How to Drown a Boy, a debut collection of poems by J. Bruce Fuller, investigates how boyhood and fatherhood entwine to create cycles that mimic decaying and dangerous natural surroundings. The woods, the water, the oil rigs, and the men who work them all have a powerful effect on the speaker from childhood through adulthood. These poems examine the weight of family and culture against a backdrop of climate change and environmental disaster.
J. Bruce Fuller’s poems have appeared in the Southern Review and Best New Poets 2022, among other publications. He has received scholarships from Bread Loaf, Sewanee, and Stanford University, where he served as a Wallace Stegner Fellow. He teaches at Sam Houston State University and is the director of Texas Review Press.

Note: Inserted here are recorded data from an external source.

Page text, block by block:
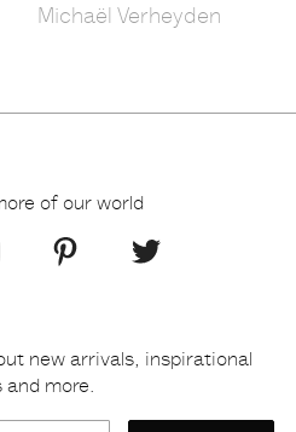
Michaël Verheyden
of our world
new arrivals, inspirational
and more.
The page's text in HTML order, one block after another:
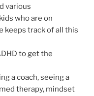
various
who are on
keeps track of all this
to get the
a coach, seeing a
therapy, mindset

“J. Bruce Fuller’s How to Drown a Boy is both a chronicle of hard living in the Louisiana of the poet’s youth and a love song to the place he calls home. Read these poems to learn about fathers and sons, and about families making their way on the ragged edge of twenty-first-century America.”
~Patrick Phillips
“Conceived by a desert exile imagination and constructed in contemporary psalmic linguistics, these are poems of every faith, every belief, and beyond. Fuller has given us what we are rarely capable of seeing: a glimpse into the terrifying beauty of being human.”
~Darrell Bourque
“It’s so rare I find a book of poetry capable of taking me back home that I hardly know how to react whenever I do. Every page of How to Drown a Boy does just that, like the sound of family coming in through the screen door or the feel of a cool breeze on my neck.”